Your instructions: Give back every record verbatim, but not the pictures.

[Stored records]
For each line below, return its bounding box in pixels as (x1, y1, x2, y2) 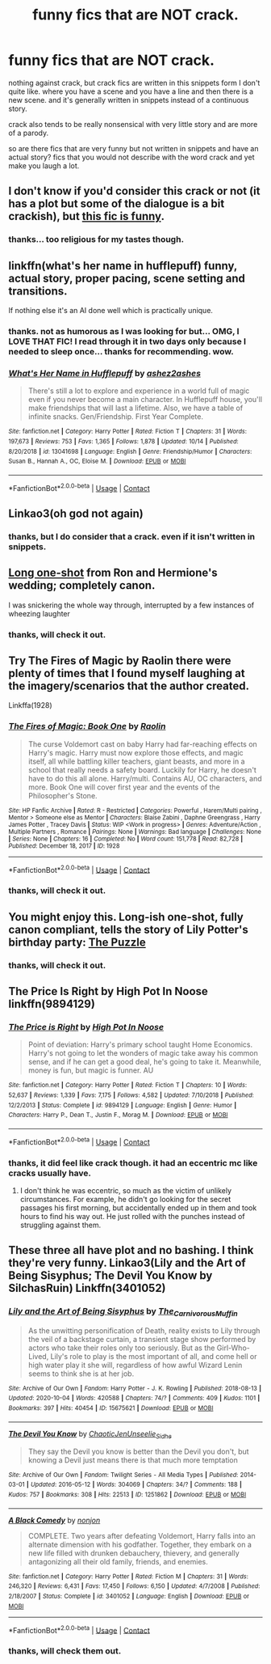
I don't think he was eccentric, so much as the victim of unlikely (19, 1185, 232, 1195)
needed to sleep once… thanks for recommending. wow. (8, 345, 234, 357)
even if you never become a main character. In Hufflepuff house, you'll (27, 395, 263, 404)
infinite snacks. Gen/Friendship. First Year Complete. (27, 412, 204, 421)
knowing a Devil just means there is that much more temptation (27, 1454, 238, 1465)
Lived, (27, 1351, 49, 1361)
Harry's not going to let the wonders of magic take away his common (27, 1048, 258, 1058)
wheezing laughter (8, 608, 71, 618)
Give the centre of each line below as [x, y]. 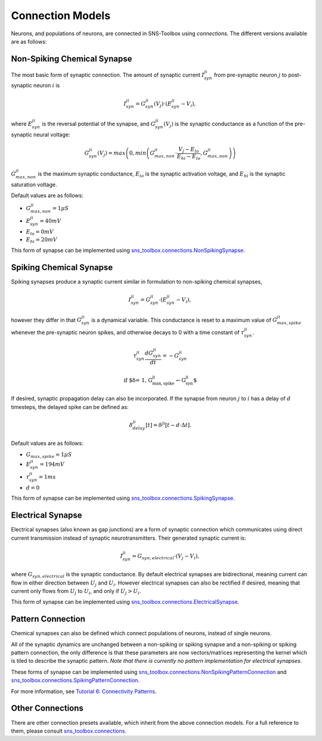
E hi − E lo [189, 157]
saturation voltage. [34, 185]
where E [22, 124]
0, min [138, 153]
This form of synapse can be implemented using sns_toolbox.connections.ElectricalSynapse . [125, 602]
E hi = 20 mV [42, 241]
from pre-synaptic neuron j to [250, 75]
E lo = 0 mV [40, 232]
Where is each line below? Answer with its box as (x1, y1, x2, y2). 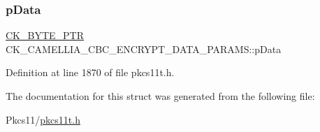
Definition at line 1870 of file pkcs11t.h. (6, 65, 175, 80)
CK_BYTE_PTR (6, 28, 84, 43)
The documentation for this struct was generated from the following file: (6, 89, 315, 103)
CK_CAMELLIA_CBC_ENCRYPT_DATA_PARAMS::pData (6, 41, 282, 56)
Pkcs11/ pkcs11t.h (6, 112, 80, 126)
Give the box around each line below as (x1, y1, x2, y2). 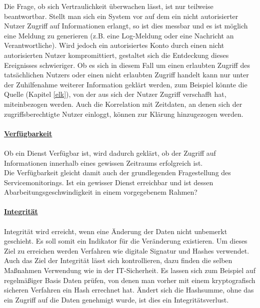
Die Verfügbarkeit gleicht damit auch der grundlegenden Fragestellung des (4, 167, 231, 178)
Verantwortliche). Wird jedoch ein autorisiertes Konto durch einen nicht (4, 40, 224, 50)
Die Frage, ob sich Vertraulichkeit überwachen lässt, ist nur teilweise (4, 1, 213, 11)
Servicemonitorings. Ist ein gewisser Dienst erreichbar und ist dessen (4, 177, 213, 187)
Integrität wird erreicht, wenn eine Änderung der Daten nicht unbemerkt (4, 226, 227, 236)
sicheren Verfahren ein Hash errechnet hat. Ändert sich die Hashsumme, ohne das (4, 285, 254, 295)
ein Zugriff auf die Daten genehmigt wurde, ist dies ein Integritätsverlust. (4, 294, 229, 305)
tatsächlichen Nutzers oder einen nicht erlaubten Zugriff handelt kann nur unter (4, 69, 249, 80)

Your response:
For each line below, return its bounding box in pixels as (x1, y1, x2, y2) 
I don't think he was eccentric, so much as the victim of unlikely (19, 1185, 232, 1195)
needed to sleep once… thanks for recommending. wow. (8, 345, 234, 357)
even if you never become a main character. In Hufflepuff house, you'll (27, 395, 263, 404)
infinite snacks. Gen/Friendship. First Year Complete. (27, 412, 204, 421)
knowing a Devil just means there is that much more temptation (27, 1454, 238, 1465)
Lived, (27, 1351, 49, 1361)
Harry's not going to let the wonders of magic take away his common (27, 1048, 258, 1058)
wheezing laughter (8, 608, 71, 618)
Give the centre of each line below as [x, y]. 
E hi − E lo [189, 157]
saturation voltage. [34, 185]
where E [22, 124]
0, min [138, 153]
This form of synapse can be implemented using sns_toolbox.connections.ElectricalSynapse . [125, 602]
E hi = 20 mV [42, 241]
from pre-synaptic neuron j to [250, 75]
E lo = 0 mV [40, 232]
Where is each line below? Answer with its box as (x1, y1, x2, y2). 
Definition at line 1870 of file pkcs11t.h. (6, 65, 175, 80)
CK_BYTE_PTR (6, 28, 84, 43)
The documentation for this struct was generated from the following file: (6, 89, 315, 103)
CK_CAMELLIA_CBC_ENCRYPT_DATA_PARAMS::pData (6, 41, 282, 56)
Pkcs11/ pkcs11t.h (6, 112, 80, 126)
Give the box around each line below as (x1, y1, x2, y2). 
Die Verfügbarkeit gleicht damit auch der grundlegenden Fragestellung des (4, 167, 231, 178)
Verantwortliche). Wird jedoch ein autorisiertes Konto durch einen nicht (4, 40, 224, 50)
Die Frage, ob sich Vertraulichkeit überwachen lässt, ist nur teilweise (4, 1, 213, 11)
Servicemonitorings. Ist ein gewisser Dienst erreichbar und ist dessen (4, 177, 213, 187)
Integrität wird erreicht, wenn eine Änderung der Daten nicht unbemerkt (4, 226, 227, 236)
sicheren Verfahren ein Hash errechnet hat. Ändert sich die Hashsumme, ohne das (4, 285, 254, 295)
ein Zugriff auf die Daten genehmigt wurde, ist dies ein Integritätsverlust. (4, 294, 229, 305)
tatsächlichen Nutzers oder einen nicht erlaubten Zugriff handelt kann nur unter (4, 69, 249, 80)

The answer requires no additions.